Submitted to: Meeting Abstract
Publication Type: Abstract Only
Publication Acceptance Date: 3/3/2014
Publication Date: N/A
Citation: N/A Interpretive Summary:
Technical Abstract: Enterohemorrhagic Escherichia coli (EHEC) O157:H7 has been shown to produce variants that either express or are repressed in the expression of curli fimbriae promoting bacterial attachment, aggregation, and biofilm formation. The variant expression of curli fimbriae in some instances could result from increased or reduced expression of csgBAC and csgDEFG, two divergently transcribed operons that are regulated directly by many global transcriptional regulators and indirectly through the activity of two-component signal transduction systems in response to a variety of environmental and nutritional stimuli. In this study, we report that GadW, an AraC family of transcriptional regulators, controls curli expression and biofilm formation in a curli-repressed variant of EHEC O157:H7. The gadW gene was identified by screening a library of transposon mutants for their ability to bind Congo red in media and under growth conditions conducive for curli biogenesis.

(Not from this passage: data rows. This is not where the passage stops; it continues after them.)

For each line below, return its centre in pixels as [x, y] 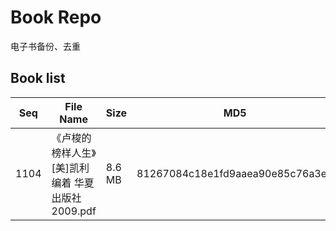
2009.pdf [74, 211]
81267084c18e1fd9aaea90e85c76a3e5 [235, 173]
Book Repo [56, 17]
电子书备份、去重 [45, 46]
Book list [38, 78]
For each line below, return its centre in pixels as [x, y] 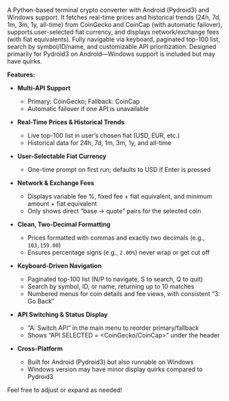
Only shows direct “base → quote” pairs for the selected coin [114, 211]
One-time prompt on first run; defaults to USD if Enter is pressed [119, 169]
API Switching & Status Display [62, 314]
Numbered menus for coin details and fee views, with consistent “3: [124, 294]
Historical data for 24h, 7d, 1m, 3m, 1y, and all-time [99, 143]
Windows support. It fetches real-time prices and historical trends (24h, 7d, [114, 17]
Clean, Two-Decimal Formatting [64, 224]
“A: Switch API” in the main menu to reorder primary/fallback [113, 328]
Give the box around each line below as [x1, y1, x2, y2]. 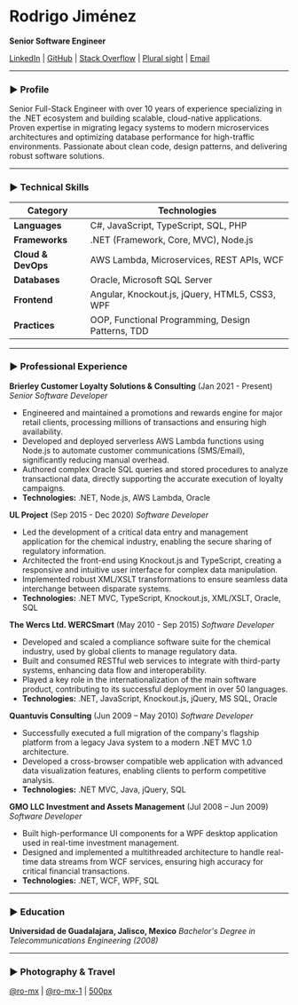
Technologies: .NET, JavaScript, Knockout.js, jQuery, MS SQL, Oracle [21, 692, 278, 703]
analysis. [21, 774, 55, 785]
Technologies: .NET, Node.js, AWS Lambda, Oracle [21, 492, 211, 502]
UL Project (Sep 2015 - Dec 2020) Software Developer [9, 509, 209, 520]
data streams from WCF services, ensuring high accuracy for [40, 856, 264, 867]
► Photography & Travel [9, 966, 115, 978]
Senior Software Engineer [9, 36, 106, 46]
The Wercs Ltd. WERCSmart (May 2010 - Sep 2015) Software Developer [9, 619, 275, 629]
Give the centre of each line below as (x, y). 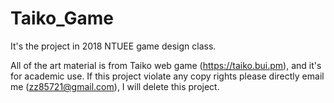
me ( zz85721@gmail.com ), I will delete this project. (115, 86)
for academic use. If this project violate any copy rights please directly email (167, 76)
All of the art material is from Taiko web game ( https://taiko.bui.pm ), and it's (166, 65)
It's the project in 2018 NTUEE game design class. (113, 46)
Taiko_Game (62, 18)
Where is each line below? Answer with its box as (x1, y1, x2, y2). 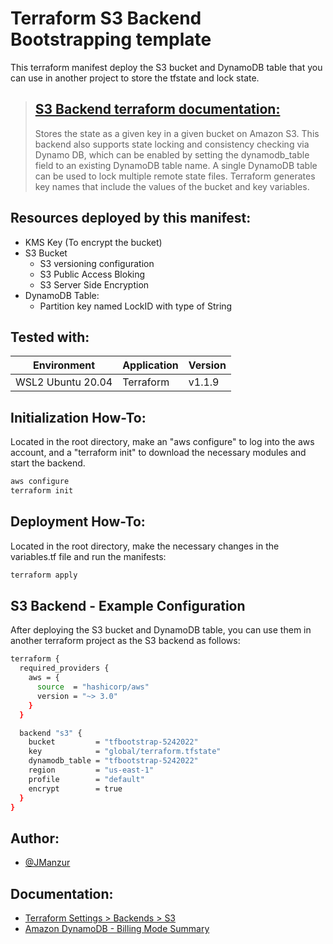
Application (122, 358, 179, 372)
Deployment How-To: (10, 513, 146, 531)
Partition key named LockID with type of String (39, 300, 233, 312)
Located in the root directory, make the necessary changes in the (10, 540, 280, 552)
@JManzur (24, 857, 71, 869)
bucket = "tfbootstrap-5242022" (28, 737, 199, 747)
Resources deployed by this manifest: (10, 210, 252, 227)
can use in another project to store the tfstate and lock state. (10, 72, 260, 84)
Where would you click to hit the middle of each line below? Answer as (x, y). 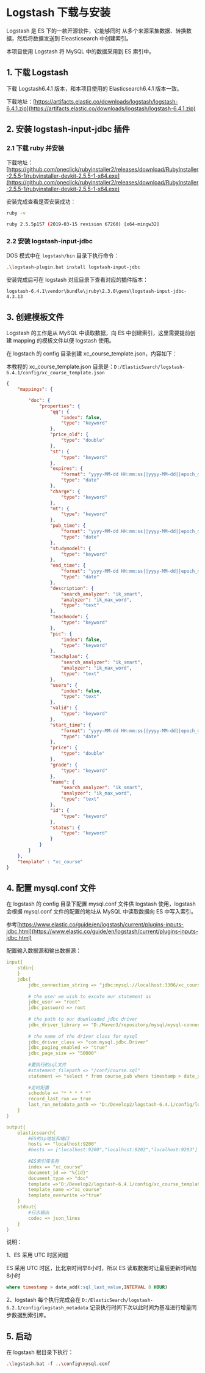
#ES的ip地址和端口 (49, 1138)
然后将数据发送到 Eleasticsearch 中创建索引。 (74, 38)
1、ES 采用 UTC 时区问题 (38, 1255)
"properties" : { (59, 406)
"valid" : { (64, 708)
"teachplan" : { (69, 657)
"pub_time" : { (68, 526)
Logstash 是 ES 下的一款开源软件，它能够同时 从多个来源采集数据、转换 (96, 31)
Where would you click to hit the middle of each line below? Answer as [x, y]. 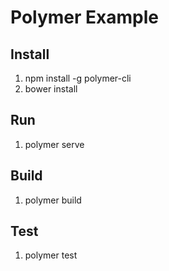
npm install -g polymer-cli [78, 78]
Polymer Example [85, 17]
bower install [51, 89]
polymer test [51, 255]
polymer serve [54, 144]
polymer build [53, 200]
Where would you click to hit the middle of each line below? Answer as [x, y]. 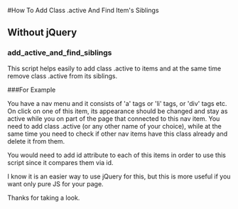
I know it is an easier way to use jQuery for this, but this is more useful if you [119, 176]
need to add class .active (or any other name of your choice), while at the [114, 126]
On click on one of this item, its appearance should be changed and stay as [118, 111]
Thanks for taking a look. [44, 198]
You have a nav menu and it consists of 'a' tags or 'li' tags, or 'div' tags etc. [117, 103]
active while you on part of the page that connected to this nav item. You [114, 118]
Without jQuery [42, 32]
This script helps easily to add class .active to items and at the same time [114, 68]
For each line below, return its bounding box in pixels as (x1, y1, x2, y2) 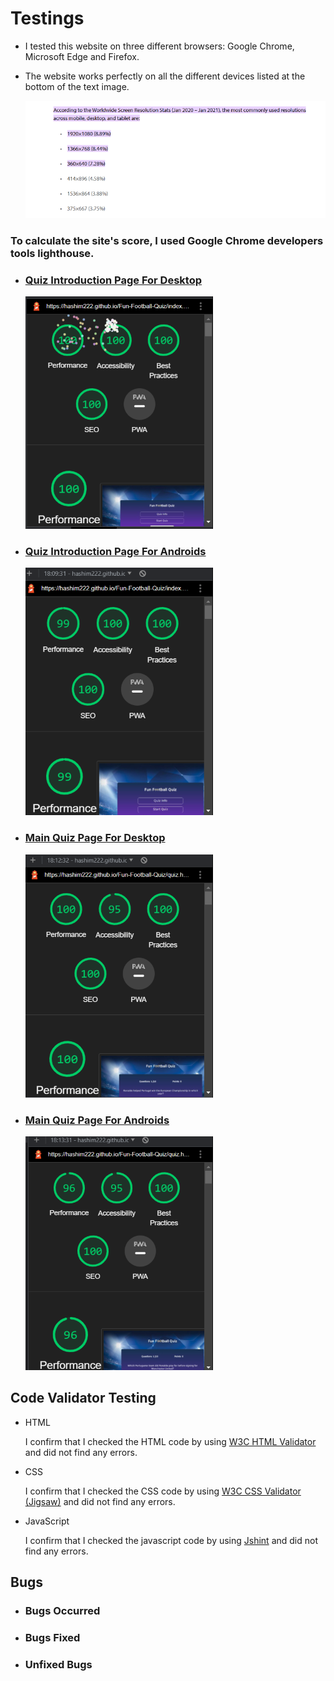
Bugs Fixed (24, 1631, 81, 1645)
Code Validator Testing (10, 1390, 157, 1407)
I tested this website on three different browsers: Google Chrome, (24, 40, 295, 52)
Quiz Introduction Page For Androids (24, 545, 207, 559)
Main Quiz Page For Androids (24, 1113, 170, 1127)
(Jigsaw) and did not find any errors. (24, 1495, 176, 1507)
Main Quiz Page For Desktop (24, 831, 166, 845)
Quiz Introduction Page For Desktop (24, 273, 203, 287)
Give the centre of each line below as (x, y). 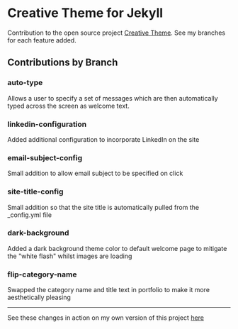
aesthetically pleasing (39, 297)
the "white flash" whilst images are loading (70, 256)
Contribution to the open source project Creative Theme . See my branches (116, 33)
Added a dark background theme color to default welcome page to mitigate (117, 248)
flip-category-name (42, 274)
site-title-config (35, 191)
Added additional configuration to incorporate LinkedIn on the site (103, 139)
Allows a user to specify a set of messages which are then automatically (113, 98)
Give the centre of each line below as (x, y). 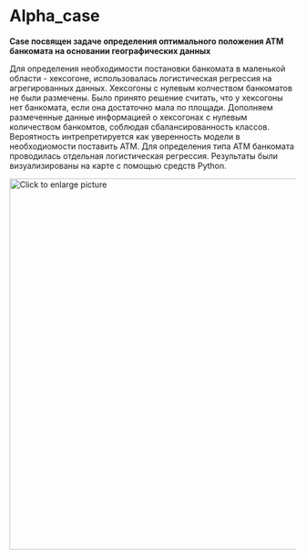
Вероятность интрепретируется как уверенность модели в (125, 136)
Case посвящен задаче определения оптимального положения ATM (147, 41)
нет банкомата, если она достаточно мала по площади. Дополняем (141, 107)
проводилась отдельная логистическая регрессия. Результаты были (144, 155)
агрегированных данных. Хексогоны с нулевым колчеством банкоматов (151, 88)
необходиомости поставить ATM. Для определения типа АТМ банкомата (152, 146)
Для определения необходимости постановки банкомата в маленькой (148, 69)
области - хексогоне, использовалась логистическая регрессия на (141, 78)
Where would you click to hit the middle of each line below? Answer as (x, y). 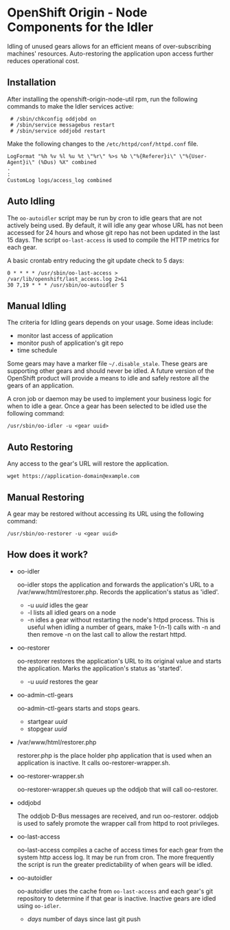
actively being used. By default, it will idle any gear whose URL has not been (115, 225)
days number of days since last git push (84, 919)
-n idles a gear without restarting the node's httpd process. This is (121, 620)
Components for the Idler (80, 27)
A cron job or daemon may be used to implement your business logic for (109, 399)
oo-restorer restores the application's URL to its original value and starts (119, 661)
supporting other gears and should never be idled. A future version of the (111, 371)
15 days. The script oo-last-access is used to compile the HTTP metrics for (113, 240)
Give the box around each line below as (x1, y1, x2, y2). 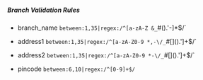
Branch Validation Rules (7, 6, 80, 14)
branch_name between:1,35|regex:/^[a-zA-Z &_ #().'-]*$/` (17, 23, 187, 32)
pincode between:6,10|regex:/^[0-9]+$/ (17, 64, 136, 73)
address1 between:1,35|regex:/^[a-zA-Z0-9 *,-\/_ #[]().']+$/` (17, 37, 197, 45)
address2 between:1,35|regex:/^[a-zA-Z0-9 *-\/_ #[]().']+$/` (17, 50, 195, 59)
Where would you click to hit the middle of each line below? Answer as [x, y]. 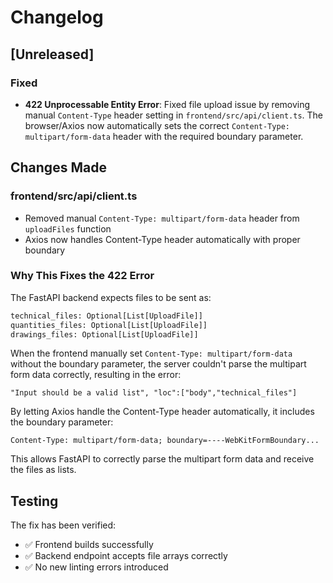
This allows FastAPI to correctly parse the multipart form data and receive [162, 459]
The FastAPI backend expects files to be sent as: [111, 297]
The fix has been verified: [63, 525]
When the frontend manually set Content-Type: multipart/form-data [151, 353]
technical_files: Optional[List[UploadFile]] [106, 316]
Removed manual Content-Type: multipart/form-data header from [162, 218]
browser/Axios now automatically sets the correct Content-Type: [157, 125]
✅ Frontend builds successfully [89, 545]
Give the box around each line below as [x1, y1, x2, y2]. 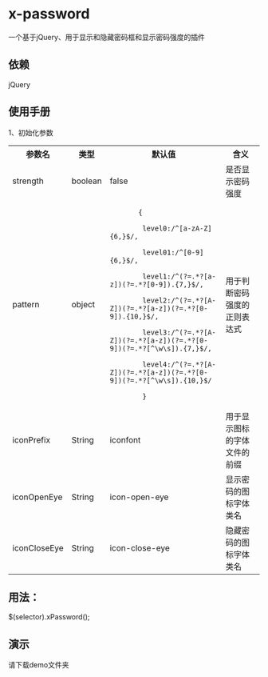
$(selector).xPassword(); [8, 612, 90, 622]
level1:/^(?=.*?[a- [142, 271, 217, 281]
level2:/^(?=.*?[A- [142, 295, 217, 305]
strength [12, 175, 44, 186]
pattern [12, 298, 40, 310]
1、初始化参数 [8, 127, 53, 137]
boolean [71, 175, 102, 186]
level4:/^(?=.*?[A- [142, 359, 217, 369]
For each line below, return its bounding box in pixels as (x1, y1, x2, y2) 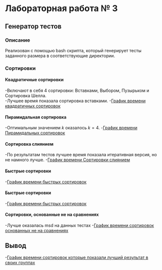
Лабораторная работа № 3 (5, 3, 118, 14)
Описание (5, 37, 31, 44)
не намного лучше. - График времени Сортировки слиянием (5, 157, 130, 163)
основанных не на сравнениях (5, 228, 69, 234)
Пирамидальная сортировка (5, 114, 67, 120)
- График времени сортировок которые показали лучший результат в (5, 255, 148, 260)
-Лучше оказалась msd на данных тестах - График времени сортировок (5, 223, 154, 228)
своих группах (5, 259, 35, 265)
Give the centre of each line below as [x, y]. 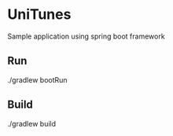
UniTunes [39, 15]
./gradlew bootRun [37, 79]
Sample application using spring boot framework [86, 36]
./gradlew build [32, 123]
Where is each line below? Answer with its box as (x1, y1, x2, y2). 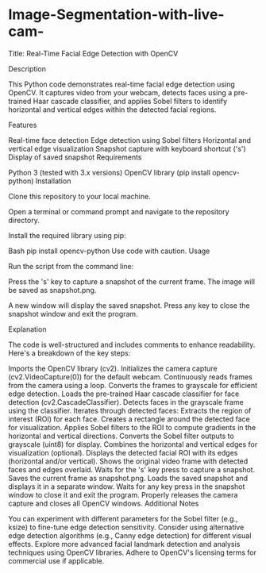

Several transposon mutants were identified that showed increased Congo red binding compared to the parent strain. The nucleotide sequence analysis of the chromosomal regions flanking the chromosomally integrated transposon resulted in the identification of gadW as the transposon insertion site in these increased Congo red binding mutants. Enhanced Congo red binding of gadW mutants correlated with their increased curli production and biofilm formation. Based on the positive regulation by GadW of GadE that in turn activates glutamate-dependent acid resistance pathway, we inferred that curli production and biofilm formation in the curli-repressed variant has inverse correlation with the expression of GadW and acid resistance pathway in EHEC O157:H7.